▶ TASK DIRECTIONS
The output should be every line below, retyped exactly, with no images.

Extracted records

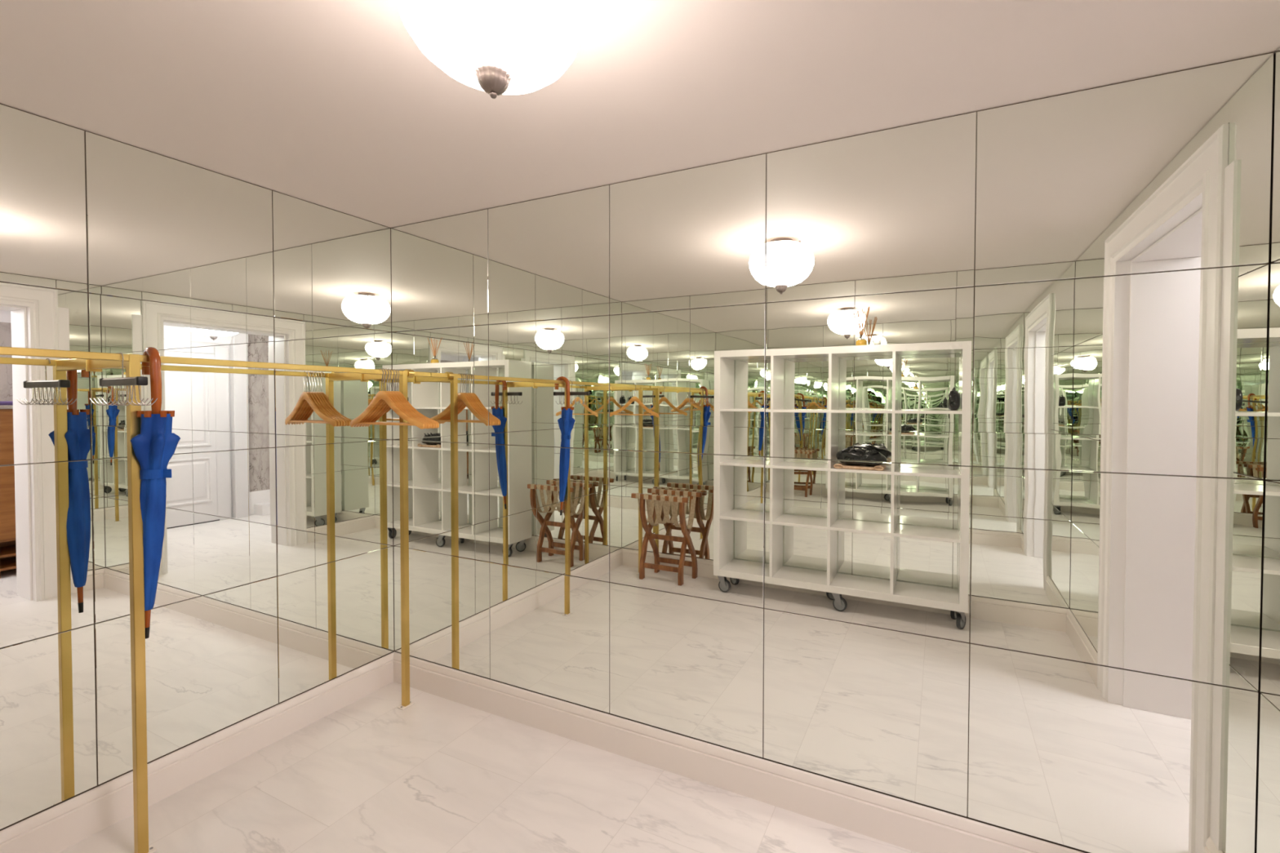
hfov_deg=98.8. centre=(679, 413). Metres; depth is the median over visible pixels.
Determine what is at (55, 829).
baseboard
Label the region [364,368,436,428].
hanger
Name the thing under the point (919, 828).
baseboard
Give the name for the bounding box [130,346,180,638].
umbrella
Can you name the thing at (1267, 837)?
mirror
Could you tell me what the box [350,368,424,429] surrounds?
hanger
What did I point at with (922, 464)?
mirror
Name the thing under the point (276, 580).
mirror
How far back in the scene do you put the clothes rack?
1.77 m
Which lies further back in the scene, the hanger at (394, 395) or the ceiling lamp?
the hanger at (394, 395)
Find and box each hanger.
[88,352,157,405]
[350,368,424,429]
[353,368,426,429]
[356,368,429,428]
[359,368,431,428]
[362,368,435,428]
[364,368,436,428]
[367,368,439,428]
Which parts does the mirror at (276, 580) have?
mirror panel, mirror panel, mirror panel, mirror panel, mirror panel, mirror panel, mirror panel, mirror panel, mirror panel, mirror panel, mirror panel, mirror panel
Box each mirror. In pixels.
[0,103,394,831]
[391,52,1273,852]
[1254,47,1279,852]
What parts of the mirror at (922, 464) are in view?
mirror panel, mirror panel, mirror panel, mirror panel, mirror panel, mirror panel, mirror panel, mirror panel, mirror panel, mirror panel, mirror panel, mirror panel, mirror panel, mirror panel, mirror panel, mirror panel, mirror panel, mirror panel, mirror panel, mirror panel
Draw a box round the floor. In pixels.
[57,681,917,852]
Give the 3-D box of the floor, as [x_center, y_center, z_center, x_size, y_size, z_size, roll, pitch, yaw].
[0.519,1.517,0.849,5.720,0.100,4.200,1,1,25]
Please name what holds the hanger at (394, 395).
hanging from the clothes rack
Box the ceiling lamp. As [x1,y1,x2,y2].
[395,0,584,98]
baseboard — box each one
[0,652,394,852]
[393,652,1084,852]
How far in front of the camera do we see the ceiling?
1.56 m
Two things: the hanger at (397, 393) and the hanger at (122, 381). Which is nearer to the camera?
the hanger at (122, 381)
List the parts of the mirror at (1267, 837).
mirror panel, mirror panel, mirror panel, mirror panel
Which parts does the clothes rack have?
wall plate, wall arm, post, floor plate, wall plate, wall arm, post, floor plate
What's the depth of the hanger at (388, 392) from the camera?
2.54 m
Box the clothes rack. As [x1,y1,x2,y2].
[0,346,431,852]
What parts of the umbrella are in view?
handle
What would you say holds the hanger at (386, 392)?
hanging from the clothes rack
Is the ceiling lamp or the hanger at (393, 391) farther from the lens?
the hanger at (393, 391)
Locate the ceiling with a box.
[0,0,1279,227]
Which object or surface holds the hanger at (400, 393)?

▶ EXERCISE RESULT
hfov_deg=98.8. centre=(679, 413). Metres; depth is the median over visible pixels.
Determine what is at (55, 829).
baseboard
Label the region [364,368,436,428].
hanger
Name the thing under the point (919, 828).
baseboard
Give the name for the bounding box [130,346,180,638].
umbrella
Can you name the thing at (1267, 837)?
mirror
Could you tell me what the box [350,368,424,429] surrounds?
hanger
What did I point at with (922, 464)?
mirror
Name the thing under the point (276, 580).
mirror
How far back in the scene do you put the clothes rack?
1.77 m
Which lies further back in the scene, the hanger at (394, 395) or the ceiling lamp?
the hanger at (394, 395)
Find and box each hanger.
[88,352,157,405]
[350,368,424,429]
[353,368,426,429]
[356,368,429,428]
[359,368,431,428]
[362,368,435,428]
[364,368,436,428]
[367,368,439,428]
Which parts does the mirror at (276, 580) have?
mirror panel, mirror panel, mirror panel, mirror panel, mirror panel, mirror panel, mirror panel, mirror panel, mirror panel, mirror panel, mirror panel, mirror panel
Box each mirror. In pixels.
[0,103,394,831]
[391,52,1273,852]
[1254,47,1279,852]
What parts of the mirror at (922, 464) are in view?
mirror panel, mirror panel, mirror panel, mirror panel, mirror panel, mirror panel, mirror panel, mirror panel, mirror panel, mirror panel, mirror panel, mirror panel, mirror panel, mirror panel, mirror panel, mirror panel, mirror panel, mirror panel, mirror panel, mirror panel
Draw a box round the floor. In pixels.
[57,681,917,852]
Give the 3-D box of the floor, as [x_center, y_center, z_center, x_size, y_size, z_size, roll, pitch, yaw].
[0.519,1.517,0.849,5.720,0.100,4.200,1,1,25]
Please name what holds the hanger at (394, 395).
hanging from the clothes rack
Box the ceiling lamp. As [x1,y1,x2,y2].
[395,0,584,98]
baseboard — box each one
[0,652,394,852]
[393,652,1084,852]
How far in front of the camera do we see the ceiling?
1.56 m
Two things: the hanger at (397, 393) and the hanger at (122, 381). Which is nearer to the camera?
the hanger at (122, 381)
List the parts of the mirror at (1267, 837).
mirror panel, mirror panel, mirror panel, mirror panel
Which parts does the clothes rack have?
wall plate, wall arm, post, floor plate, wall plate, wall arm, post, floor plate
What's the depth of the hanger at (388, 392) from the camera?
2.54 m
Box the clothes rack. As [x1,y1,x2,y2].
[0,346,431,852]
What parts of the umbrella are in view?
handle
What would you say holds the hanger at (386, 392)?
hanging from the clothes rack
Is the ceiling lamp or the hanger at (393, 391) farther from the lens?
the hanger at (393, 391)
Locate the ceiling with a box.
[0,0,1279,227]
Which object or surface holds the hanger at (400, 393)?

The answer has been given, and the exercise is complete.